Liberté de pensée et raison laïque : Averroès défendait l'autonomie de la recherche philosophique par rapport au dictat du dogmatisme religieux. En cela, il apparaît comme une prédécesseur du siècle des Lumières européen et un symbole de la liberté de la recherche scientifique.
Héritage d'Al-Andalous : Pour l'Espagne moderne, en particulier l'Andalousie, Averroès fait partie importante du récit historique national, soulignant les racines pluriconfessionnelles de l'identité européenne.
Médecin et encyclopédiste : Averroès était l'auteur du traité médical «Kitāb al-Kulliyyāt» («Livre des principes communs de la médecine», connu en Occident sous le nom de Colliget), qui est devenu l'un des principaux manuels.
«Antigazali» : Son œuvre «Tahāfut at-tahāfut» («La réfutation de la réfutation») était une réponse à la célèbre critique de la philosophie par le mystique et théologien Al-Ghazali («Auto-refutation des philosophes»). Ce débat est un moment clé dans l'histoire de la pensée islamique.
Image dans l'art : Averroès est devenu un personnage du film «La destinée» (1997) du réalisateur égyptien Youssef Chahine — une allégorie massive de la lutte du libre-pensée contre le fanatisme.
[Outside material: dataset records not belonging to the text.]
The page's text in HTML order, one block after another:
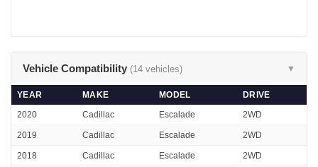
Vehicle Compatibility (14 vehicles) ▼
YEAR MAKE MODEL
DRIVE
2020
Cadillac Escalade 2WD
2019 Cadillac Escalade 2WD
2018 Cadillac Escalade 2WD
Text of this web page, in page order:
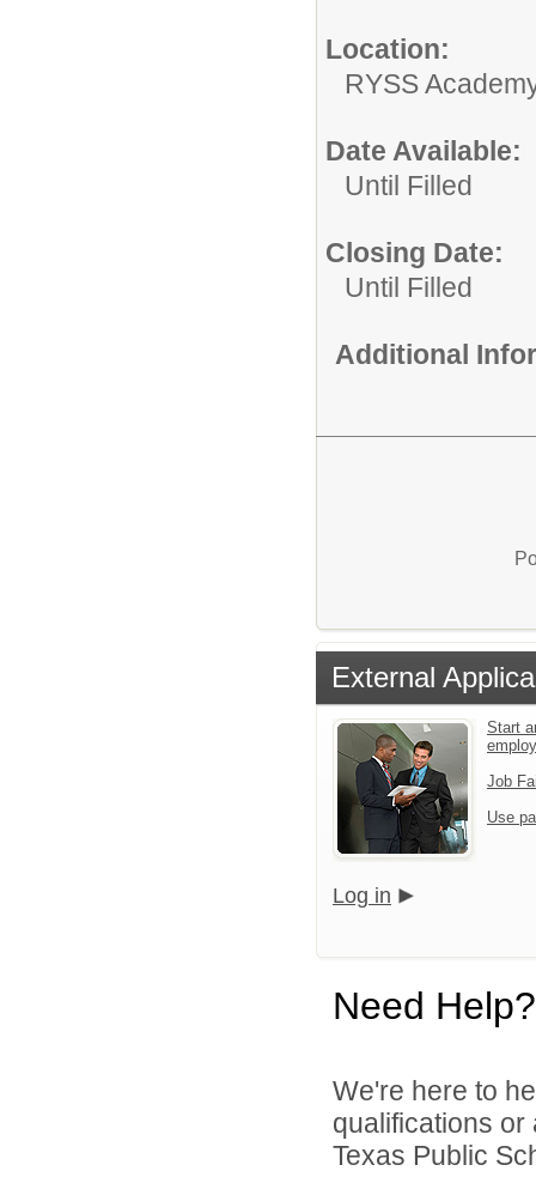
Location:
RYSS
Date Available:
Until Filled
Closing Date:
Until Filled
Additional
External
Start
Job
Use
Log in
Need Help?
We're here to
qualifications or
Texas Public
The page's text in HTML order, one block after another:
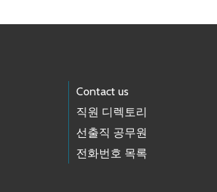
Contact us
직원 디렉토리
선출직 공무원
전화번호 목록
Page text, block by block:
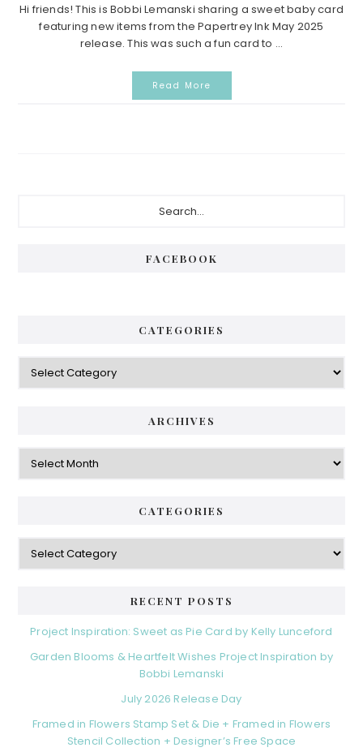
Hi friends! This is Bobbi Lemanski sharing a sweet baby card
featuring new items from the Papertrey Ink May 2025
release. This was such a fun card to ...
Read More
FACEBOOK
CATEGORIES
Categories
ARCHIVES
Archives
CATEGORIES
Categories
RECENT POSTS
Project Inspiration: Sweet as Pie Card by Kelly Lunceford
Garden Blooms & Heartfelt Wishes Project Inspiration by
Bobbi Lemanski
July 2026 Release Day
Framed in Flowers Stamp Set & Die + Framed in Flowers
Stencil Collection + Designer’s Free Space
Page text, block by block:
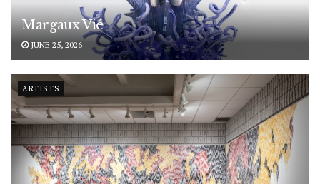
Margaux Vié
JUNE 25, 2026
ARTISTS
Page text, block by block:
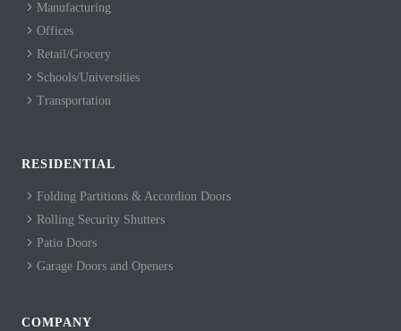
Manufacturing
Offices
Retail/Grocery
Schools/Universities
Transportation
RESIDENTIAL
Folding Partitions & Accordion Doors
Rolling Security Shutters
Patio Doors
Garage Doors and Openers
COMPANY
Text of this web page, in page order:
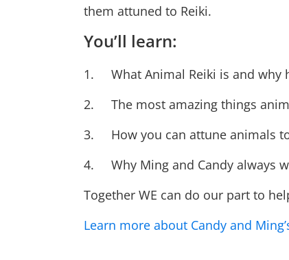
them attuned to Reiki.
You’ll learn:
1. What Animal Reiki is and why
2. The most amazing things
3. How you can attune animals
4. Why Ming and Candy always
Together WE can do our part to
Learn more about Candy and
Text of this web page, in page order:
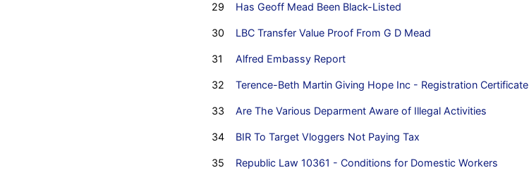
29 Has Geoff Mead Been Black-Listed
30 LBC Transfer Value Proof From G D Mead
31 Alfred Embassy Report
32 Terence-Beth Martin Giving Hope Inc - Registration Certificate
33 Are The Various Deparment Aware of Illegal Activities
34 BIR To Target Vloggers Not Paying Tax
35 Republic Law 10361 - Conditions for Domestic Workers
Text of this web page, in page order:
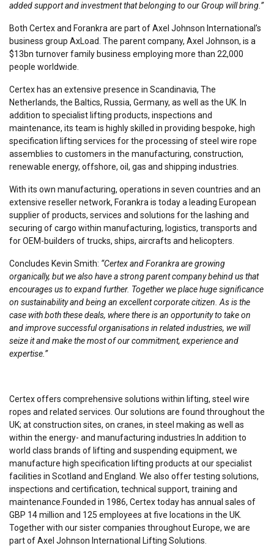
added support and investment that belonging to our Group will bring.”
Both Certex and Forankra are part of Axel Johnson International’s
business group AxLoad. The parent company, Axel Johnson, is a
$13bn turnover family business employing more than 22,000
people worldwide.
Certex has an extensive presence in Scandinavia, The
Netherlands, the Baltics, Russia, Germany, as well as the UK. In
addition to specialist lifting products, inspections and
maintenance, its team is highly skilled in providing bespoke, high
specification lifting services for the processing of steel wire rope
assemblies to customers in the manufacturing, construction,
renewable energy, offshore, oil, gas and shipping industries.
With its own manufacturing, operations in seven countries and an
extensive reseller network, Forankra is today a leading European
supplier of products, services and solutions for the lashing and
securing of cargo within manufacturing, logistics, transports and
for OEM-builders of trucks, ships, aircrafts and helicopters.
Concludes Kevin Smith: “Certex and Forankra are growing
organically, but we also have a strong parent company behind us that
encourages us to expand further. Together we place huge significance
on sustainability and being an excellent corporate citizen. As is the
case with both these deals, where there is an opportunity to take on
and improve successful organisations in related industries, we will
seize it and make the most of our commitment, experience and
expertise.”
Certex offers comprehensive solutions within lifting, steel wire
ropes and related services. Our solutions are found throughout the
UK; at construction sites, on cranes, in steel making as well as
within the energy- and manufacturing industries.In addition to
world class brands of lifting and suspending equipment, we
manufacture high specification lifting products at our specialist
facilities in Scotland and England. We also offer testing solutions,
inspections and certification, technical support, training and
maintenance.Founded in 1986, Certex today has annual sales of
GBP 14 million and 125 employees at five locations in the UK.
Together with our sister companies throughout Europe, we are
part of Axel Johnson International Lifting Solutions.

Conclusion : La Journée d'Averroès n'est pas tant un jour de mémoire pour un philosophe disparu, qu'une fête du vivant de la raison, de la pensée critique et du dialogue. Dans l'époque des nouvelles formes d'ignorance, de xénophobie et de conflits entre civilisations, sa figure rappelle que les plus hautes réalisations intellectuelles de l'humanité sont nées au carrefour des cultures, dans un courageux désir de vérité, surmontant les frontières des confessions et des époques. En célébrant ce jour, nous honorons non le passé, mais une opportunité éternelle — l'opportunité de compréhension qui a été, est et doit rester notre outil commun.